CoolerMaster MasterLiquid ML240R RGB Review

Kaby Lake Testing

CoolerMaster MasterLiquid  ML240R RGB Review

Kaby Lake Performance and Testing 

The test set up consisted of the following

Intel Kaby Lake i7 7700K 
4.8GHz @ 1.25v, 5.0GHz @ 1.3v
Asus Maximus VIII Ranger
2x8GB Corsair Vengeance LPX Memory 3200MHz
CoolerMaster V650
Corsair Force GT 60GB
Coolermaster MasterCase Pro5 


As was the case with our previous set up, we'll be testing our coolers at varying levels of overclock and increasing levels of voltage.
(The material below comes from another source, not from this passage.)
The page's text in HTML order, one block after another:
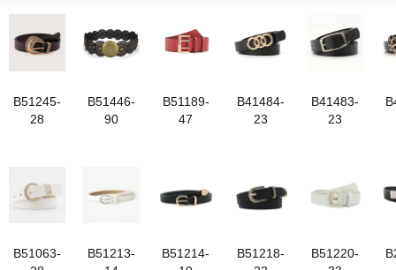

The increase in volts means an increase in heat within the CPU, and it's this heat that the coolers need to dissipate. 

Continuity is very important in testing, and for this reason we keep as many of the potential variables as locked down as possible.  We will be using OCCT in Linpack X64, AVX compatible with all logical cores tested and 90% free memory utilised. The test is set up to run automatically with just a few clicks to set it going.  A 10 minute idle followed by 30 minutes of testing and a 5 minute cool down is the order of the day and brings the total test time per clock speed to 45 minutes.  So as to remove subjectivity in determining whether a CPU has failed, OCCT is set to stop the test and register a fail should the max temp exceed 80 degrees.  As with the socket 2011, in testing we noted that if even just one of the cores exceeds 82 degrees OCCT halts the test and a fail is recorded.



Having had a fiddle with the volts we achieve a nice stable 4.8GHz overclock at 1.25 Volts (stock for most boards).  This level of overclock is going to give us a pretty good idea of how well coolers will perform when under a bit of stress.  We'd expect everything to make it through, however some may come close to the automatic 80 degree cut off wire.   

CoolerMaster MasterLiquid  ML240R RGB Review  




A bump to 1.3v saw us achieve a solid 5.0GHz Overclock. Only the very best coolers are going to perform well with this amount of heat being pumped into them, and even then, some of them will be close to the automatic cut off point. 5.0GHz might not seem like a huge increase on 4.8GHz, but the additional heat generated by that seemingly small bump in core voltage does seem to challenge the coolers that bit more, and so as before it's here we start to separate the men from the boys, as lesser coolers may not able to disperse the increased heat effectively. Only the cream of the crop will excel at this level.